Die allerdings ließen sich selbst von den anwesenden Kriegern nicht beeindrucken. Sie verließen sich voll und ganz darauf, dass niemand es wagen würde, sie als Männer Gottes auch nur festzusetzen. So verspritzten sie beinahe ungehindert ihr Gift unter der Bevölkerung, stachelten immer mehr Menschen gegen die Verräter auf, die den von Gott eingesetzten Herrscher davongejagt hatten. Früher oder später musste dafür eine Lösung her, aber wie die aussehen sollte, war Mikail völlig unklar. Im Westen hatte man die Kuttenträger kurzerhand umgebracht, da sie sich dort durch ihr eigenes Verhalten den Hass der Bevölkerung zugezogen hatten. Hier jedoch besaßen sie viel zu viel Ansehen unter den Bürgern, an handfeste Maßnahmen war nicht zu denken.

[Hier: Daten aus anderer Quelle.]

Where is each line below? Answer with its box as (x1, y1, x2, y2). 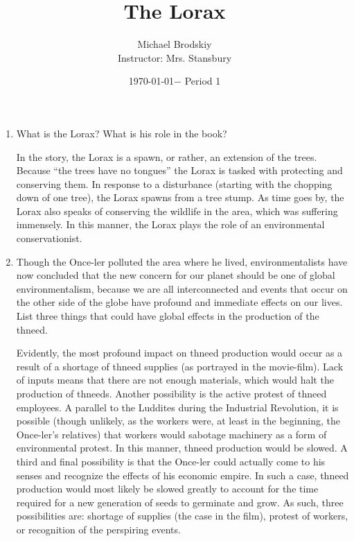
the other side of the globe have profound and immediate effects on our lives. (16, 295, 343, 309)
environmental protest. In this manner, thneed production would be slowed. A (16, 440, 348, 455)
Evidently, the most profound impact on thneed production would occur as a (16, 345, 343, 360)
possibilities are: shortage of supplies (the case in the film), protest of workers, (16, 508, 348, 523)
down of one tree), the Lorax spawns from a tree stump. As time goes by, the (16, 190, 344, 205)
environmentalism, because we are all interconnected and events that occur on (16, 281, 348, 295)
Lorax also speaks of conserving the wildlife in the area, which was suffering (16, 203, 338, 218)
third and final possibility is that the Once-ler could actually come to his (16, 454, 326, 468)
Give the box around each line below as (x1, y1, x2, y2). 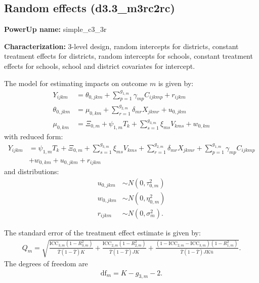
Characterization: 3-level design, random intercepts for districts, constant (4, 41, 239, 51)
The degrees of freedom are (4, 258, 88, 268)
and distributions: (4, 166, 59, 177)
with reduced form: (4, 131, 63, 141)
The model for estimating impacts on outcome (4, 77, 148, 88)
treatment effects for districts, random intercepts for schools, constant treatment (4, 51, 253, 61)
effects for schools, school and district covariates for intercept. (4, 60, 195, 71)
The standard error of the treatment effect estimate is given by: (4, 227, 201, 237)
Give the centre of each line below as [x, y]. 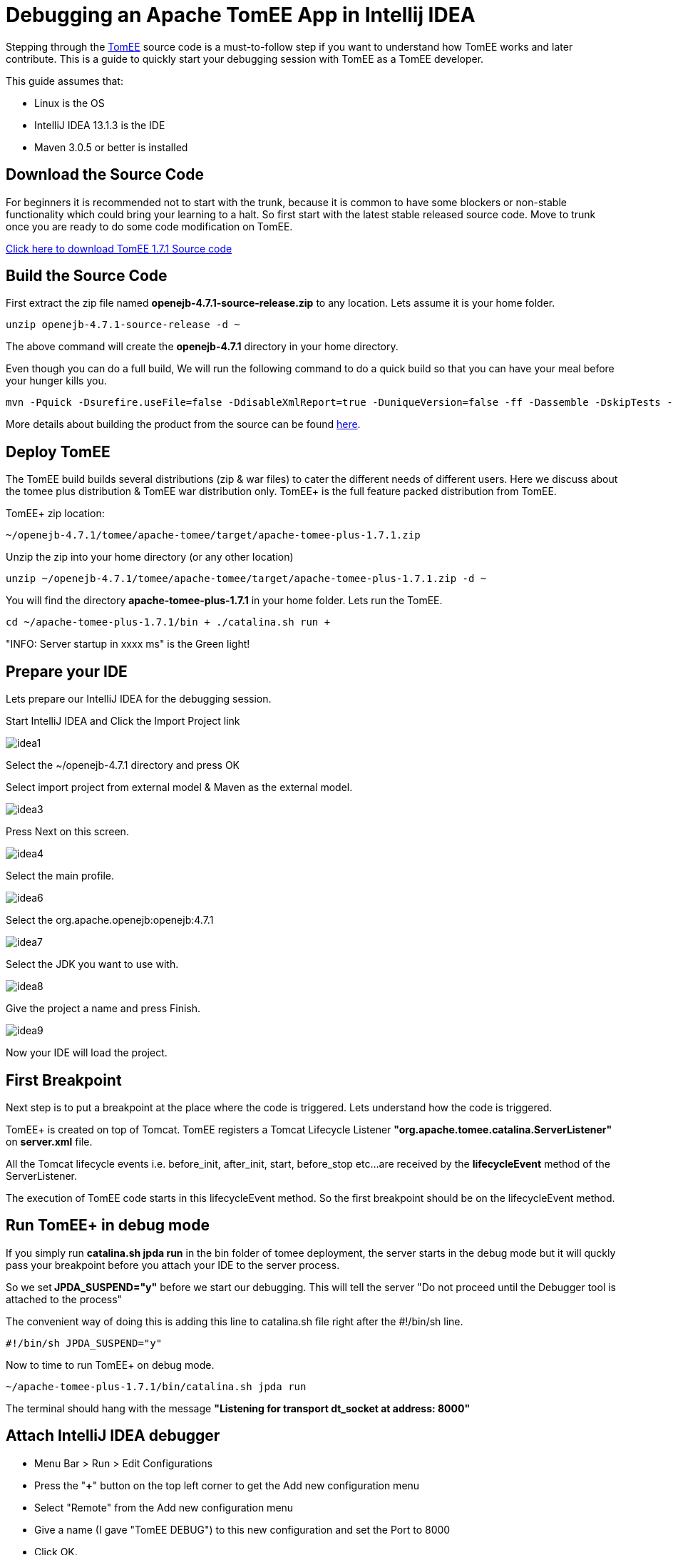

»Dann brauchen wir mehr Krieger«, stellte Kossula nüchtern fest. »Je brutaler Tiru vorgeht, desto mehr Dörfler sollten einsehen, dass sie erst dann Frieden finden, wenn sie ihn los sind. Im Westen weiß man das schon. Die Leute sind heimgekehrt, weil sie ihre Familien nicht noch länger alleine lassen konnten. Erfahren sie, dass Tiru zurück ist, werden sie wieder zu den Waffen greifen. Und aus dem Norden dürften wir auch Unterstützung bekommen, denke ich.«

»Vorausgesetzt, Tiru hat bis dahin nicht alle in sein Heer gezwungen«, warf Farik ein. »Es scheint, als sei er schnurstracks nach Norden marschiert. So ein großes Heer in gerade einmal elf Tagen bis hinter das Echsengebiet zu bringen, und das, ohne dass wir ihn verfolgen konnten, das ist schon eine reife Leistung. Er ist ein Verbrecher, aber denkt dran, er hat damals alle Kriegsherren besiegt. Der Mann versteht was von Taktik. Seine lange Zeit als unangefochtener Herrscher hat ihn arrogant werden lassen, das hat uns beim letzten Mal genutzt. Gerade hat er uns bewiesen, dass er es immer noch drauf hat. Von nun an wird er uns nicht mehr unterschätzen. Euch muss klar sein, wir haben es mit einem gefährlichen Gegner zu tun, der vor nichts zurückschreckt, keiner Grausamkeit und keiner List.«

Das befürchtete Mikail allerdings auch. Er wechselte einen Blick mit Loris. Es tat gut, den alten Freund wieder an seiner Seite zu haben. Der Streit damals, als man Mikail ein zweites, endgültiges Mal aus Or verwiesen hatte, war längst vergessen. Sie hatten sich ausgesprochen, beinahe noch einmal gestritten, weil jeder die Schuld unbedingt bei sich sehen wollte, doch nun war das alte Band wieder da, stärker als je zuvor.

Warte ab, schienen Loris’ Augen zu sagen. Überstürze nichts.

»Wir sollten nichts übers Knie brechen«, entschied Mikail. »Ich sag’s nochmal: Wir haben genau diese eine Meldung. Selbst, wenn wir jetzt sofort zu dem überfallenen Dorf aufbrechen, werden wir Tiru dort nicht mehr vorfinden. Versuchen wir doch erst einmal herauszufinden, ob er sich nun in eine bestimmte Richtung bewegt. Dann haben wir vielleicht die Chance, ihn abzufangen.«

»Und bis dahin?«, fragte Haidar.

»Befestigen wir die Stadt, so gut es geht«, übernahm Loris die Antwort. »Und zwar mit allem, was wir einsetzen können. Je besser wir Tasik-Hutan absichern, je mehr starke Waffen wir haben, desto mehr muss auch Tiru aufbieten. Das verschafft uns hoffentlich zumindest Zeit. Und es erhöht unsere Überlebenschancen.«

Das sowieso. Mikail lächelte Loris an. Das Zweiergespann funktionierte wieder.

Zwei Tage später hatte sich die Lage ein Stück weit geändert. Drei weitere Boten waren eingetroffen, zwei von ihnen Schnelle, der andere beritten. Das Meldesystem, das Haidar direkt nach dem Abzug Tirus aufgebaut hatte, funktionierte.